During one of the initial battles of
the Tet Offensive, the 2nd Battalion,
12th Cavalry (supported by Troop B,
1st Squadron, 1st Cavalry Regiment)
prevented the enemy from driving
free-world forces from the strategic
Que Son Valley, terrain essential for
control of Quang Nam Province. Although the battalion was encircled on
February 4 by elements of the 6th
North Vietnamese Army Regiment,
the U.S. battle line could not be
breached. In fact, that night U.S.
troops exfiltrated enemy positions
without being seen deep into the
North Vietnamese lines of communication. Completely surprised, the enemy was interdicted. But out of a foxhole strength of 500, 81 American
soldiers were killed in action and
more than 250 wounded, a staggering
casualty rate. In a Presidential Unit
Citation prepared by Krohn for Richard Nixon and issued on August 11,
1970, the President stated that the
troops “showed their gallant fighting
timber during many days of sustained
combat. Their outstanding bravery,
determination, esprit de corps and devotion to duty blunted the enemy offensive and brought great credit on
themselves, their unit and the U.S.
Army.”
Despite the high praise, considerable controversy continues among
military experts over battle strategy
during that tumultous combat period.
“Based upon my experiences in Vietnam,” writes Krohn, who served two
tours in Vietnam and retired from the
Army in 1984, “I was convinced that
conventional light infantry has little
chance of surviving contact with a superior force without artillery support.

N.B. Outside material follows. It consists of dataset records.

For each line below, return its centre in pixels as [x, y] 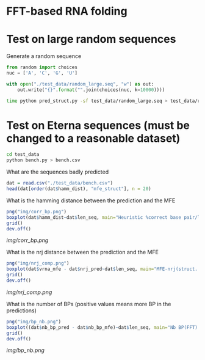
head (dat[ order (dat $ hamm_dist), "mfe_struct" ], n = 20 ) [79, 189]
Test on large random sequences [91, 39]
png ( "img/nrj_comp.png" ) [38, 263]
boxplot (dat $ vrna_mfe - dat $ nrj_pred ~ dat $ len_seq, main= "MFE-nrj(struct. [102, 269]
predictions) [21, 310]
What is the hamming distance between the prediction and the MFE [91, 200]
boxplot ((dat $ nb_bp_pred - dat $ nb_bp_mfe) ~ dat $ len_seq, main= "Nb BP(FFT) [102, 327]
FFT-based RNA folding [67, 11]

This conviction was never challenged
until 2002, when I learned that the
10th Mountain Division was deploying to Afghanistan without any organic artillery.” Wanting to find out
why, contrary to Army doctrine and
his experiences, Krohn was told by his
political contacts that “the Army didn’t
see the need to take artillery, while
[his] military contacts said the political
leadership set the rules. … In short, if
soldiers were killed or wounded in
Afghanistan because there was no artillery to support them, blame would
inevitably fall on the shoulders of the
person perceived most responsible.
Air-delivered precision weapons are
useful, but they have limitations, a
function of weather, response time and
availability.”
There is nothing formal about
Krohn’s part-diary, part-documentary, always instructional 33 chapters
in which he portrays, with care and
affection, men in ferocious close-encounter street fighting. That The Lost
Battalion of TET is relentlessly accurate and impartial in its overall conclusions was recently borne out when
the book was selected as an essential
source for a 2006 analysis of the battle for Hue by the U.S. Army Center
of Military History. Published in cooperation with the Association of the
U.S. Army, this revised paperback
edition, with 16 pages of personal
photos and six new appendices, arrives in time to commemorate Tet’s
40th anniversary.
The Lost Battalion of TET will be welcomed by all readers, including urban
battle historians and armchair generals, especially when Krohn’s recounted
reactions are not only often impolitic
but also are motivated by a drive to
keep faith with his companions—alive
or killed—his profession and his conscience.